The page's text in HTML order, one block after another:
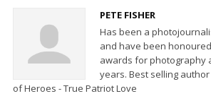
PETE FISHER
Has been a
and have been
awards for photography
years. Best selling
of Heroes - True Patriot Love
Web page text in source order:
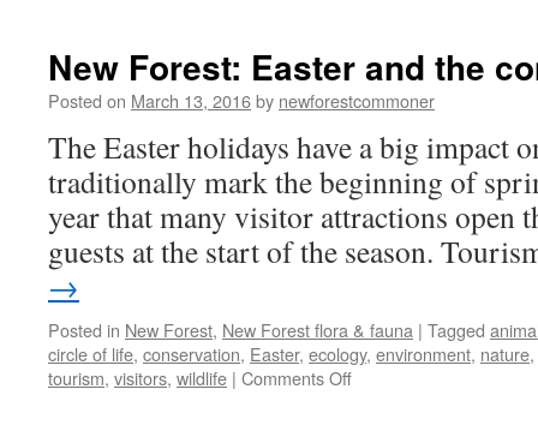
time
New Forest: Easter and the
Posted on March 13, 2016by newforestcommoner
The Easter holidays have a big impact
traditionally mark the beginning of
year that many visitor attractions open
guests at the start of the season.
→
Posted in New Forest, New Forest flora & fauna | Tagged
circle of life, conservation, Easter, ecology, environment, nature,
tourism, visitors, wildlife | Comments Offon
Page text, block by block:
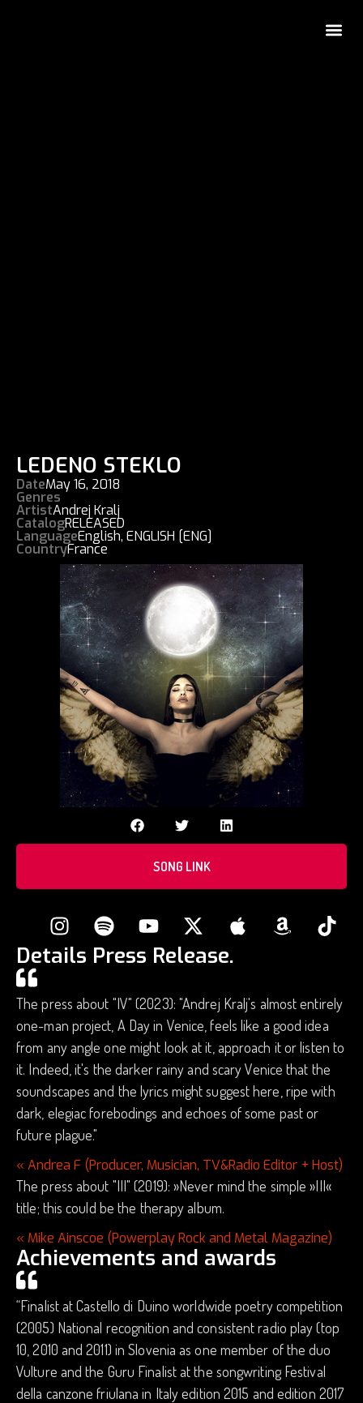
LEDENO STEKLO
DateMay 16, 2018
Genres
ArtistAndrej Kralj
CatalogRELEASED
LanguageEnglish, ENGLISH [ENG]
CountryFrance
SONG LINK
Details Press Release.
The press about "IV" (2023): "Andrej Kralj's almost entirely
one-man project, A Day in Venice, feels like a good idea
from any angle one might look at it, approach it or listen to
it. Indeed, it's the darker rainy and scary Venice that the
soundscapes and the lyrics might suggest here, ripe with
dark, elegiac forebodings and echoes of some past or
future plague."
« Andrea F (Producer, Musician, TV&Radio Editor + Host)
The press about "III" (2019): »Never mind the simple »III«
title; this could be the therapy album.
« Mike Ainscoe (Powerplay Rock and Metal Magazine)
Achievements and awards
“Finalist at Castello di Duino worldwide poetry competition
(2005) National recognition and consistent radio play (top
10, 2010 and 2011) in Slovenia as one member of the duo
Vulture and the Guru Finalist at the songwriting Festival
della canzone friulana in Italy edition 2015 and edition 2017
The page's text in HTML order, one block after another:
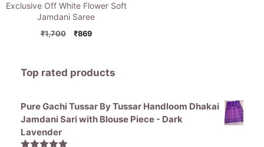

-- -- --

Lines above with "that" in them are the ones to copy.

=== RESULT FOR THIS TASK ===
year that many visitor attractions open
it. Indeed, it's the darker rainy and scary Venice that the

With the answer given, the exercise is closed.